Specifying “mixed” device parameter in fn.decoders.image
enables nvJPEG and nvJPEG2000 support. Other file formats are still decoded on the CPU.
[22]:
@pipeline_def
def hybrid_pipeline():
jpegs, labels = fn.readers.file(file_root=image_dir, random_shuffle=True, initial_fill=21)

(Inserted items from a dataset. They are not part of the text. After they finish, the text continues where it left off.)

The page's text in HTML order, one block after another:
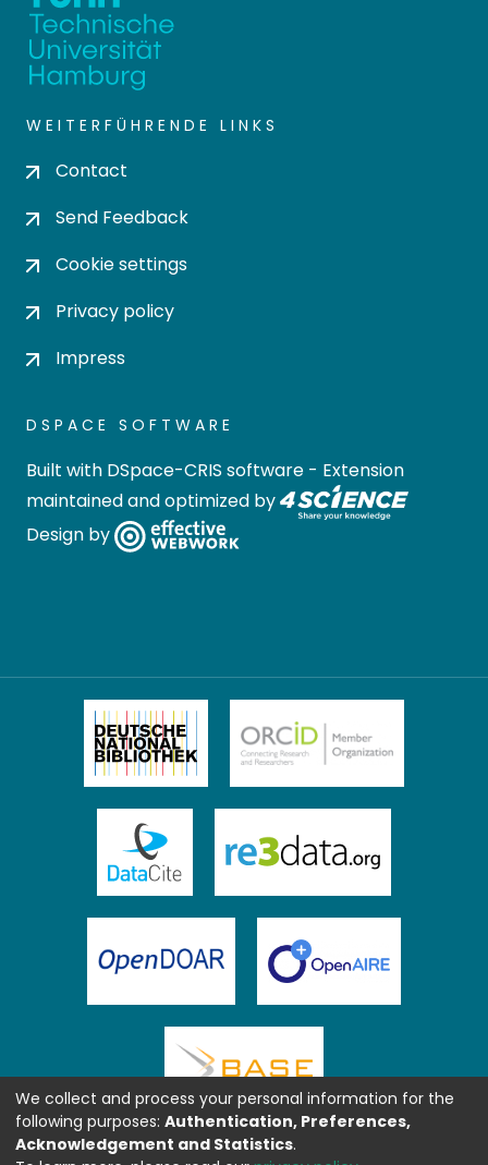
WEITERFÜHRENDE LINKS
Contact
Send Feedback
Cookie settings
Privacy policy
Impress
DSPACE SOFTWARE
Built with DSpace-CRIS software - Extension
maintained and optimized by
Design by
We collect and process your personal information for the
following purposes: Authentication, Preferences,
Acknowledgement and Statistics.
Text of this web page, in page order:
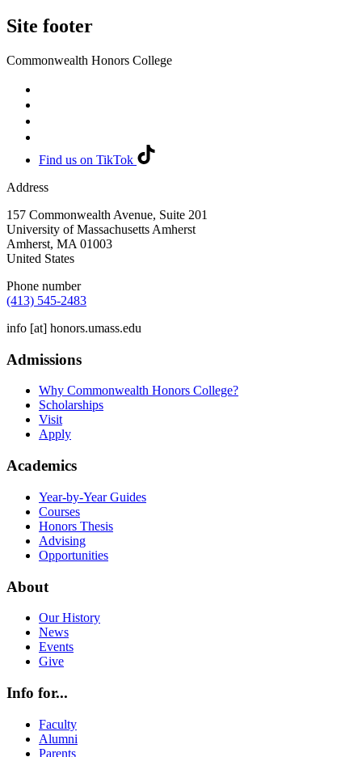
Site footer
Commonwealth Honors College
Find us on TikTok
Address
157 Commonwealth Avenue, Suite 201
University of Massachusetts Amherst
Amherst, MA 01003
United States
Phone number
(413) 545-2483
info [at] honors.umass.edu
Admissions
Why Commonwealth Honors College?
Scholarships
Visit
Apply
Academics
Year-by-Year Guides
Courses
Honors Thesis
Advising
Opportunities
About
Our History
News
Events
Give
Info for...
Faculty
Alumni
Parents
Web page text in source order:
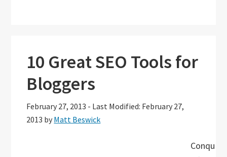
10 Great SEO Tools for
Bloggers
February 27, 2013 - Last Modified: February 27,
2013 by Matt Beswick
Conqu
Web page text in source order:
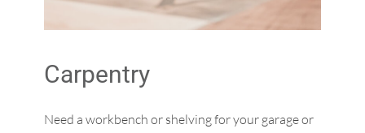
Carpentry
Need a workbench or shelving for your garage or
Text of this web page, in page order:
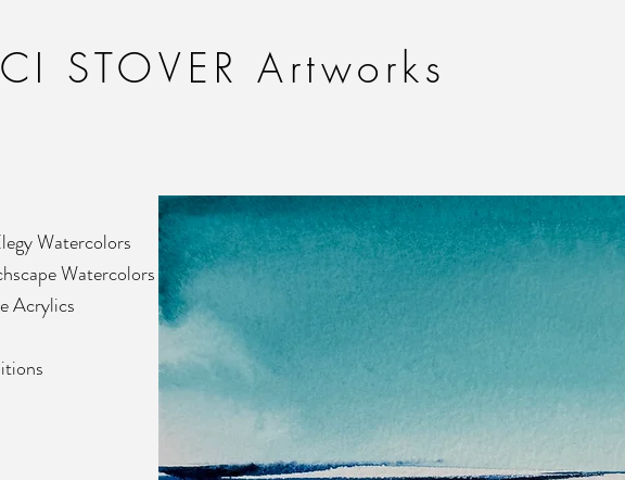
STOVER Artworks
Watercolors
Watercolors
Acrylics
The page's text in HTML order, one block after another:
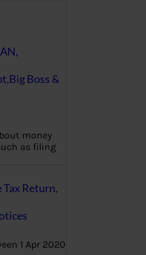
Boss &
money
as filing
Return,
1 Apr 2020
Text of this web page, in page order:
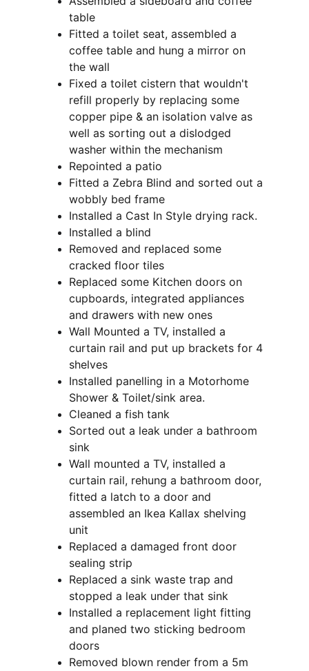
table
Fitted a toilet seat, assembled a
coffee table and hung a mirror on
the wall
Fixed a toilet cistern that wouldn't
refill properly by replacing some
copper pipe & an isolation valve as
well as sorting out a dislodged
washer within the mechanism
Repointed a patio
Fitted a Zebra Blind and sorted out a
wobbly bed frame
Installed a Cast In Style drying rack.
Installed a blind
Removed and replaced some
cracked floor tiles
Replaced some Kitchen doors on
cupboards, integrated appliances
and drawers with new ones
Wall Mounted a TV, installed a
curtain rail and put up brackets for 4
shelves
Installed panelling in a Motorhome
Shower & Toilet/sink area.
Cleaned a fish tank
Sorted out a leak under a bathroom
sink
Wall mounted a TV, installed a
curtain rail, rehung a bathroom door,
fitted a latch to a door and
assembled an Ikea Kallax shelving
unit
Replaced a damaged front door
sealing strip
Replaced a sink waste trap and
stopped a leak under that sink
Installed a replacement light fitting
and planed two sticking bedroom
doors
Removed blown render from a 5m

images = fn.decoders.image(jpegs, device='mixed')
return images, labels
fn.decoders.image
with device=mixed
uses a hybrid approach of computation that employs both the CPU and the GPU. This means that it accepts CPU inputs, but returns GPU outputs. That is why images
objects returned from the pipeline are of type TensorListGPU
.
[23]:
pipe = hybrid_pipeline(batch_size=max_batch_size, num_threads=1, device_id=0, seed=1234)
pipe.build()
[24]:
pipe_out = pipe.run()
images, labels = pipe_out
show_images(images.as_cpu())
Let us compare the speed of fn.decoders.image
for ‘cpu’ and ‘mixed’ backends by measuring speed of shuffled_pipeline
and hybrid_pipeline
with 4 CPU threads.
[25]:
from timeit import default_timer as timer
test_batch_size = 64
def speedtest(pipeline, batch, n_threads):
pipe = pipeline(batch_size=batch, num_threads=n_threads, device_id=0)
pipe.build()
# warmup
for i in range(5):
pipe.run()
# test
n_test = 20
t_start = timer()
for i in range(n_test):
pipe.run()
t = timer() - t_start
print("Speed: {} imgs/s".format((n_test * batch)/t))
[26]:
speedtest(shuffled_pipeline, test_batch_size, 4)
Speed: 2597.527149961429 imgs/s
[27]:
speedtest(hybrid_pipeline, test_batch_size, 4)
Speed: 5828.851662794091 imgs/s
As we can see, using GPU accelerated decoding resulted in significant speedup.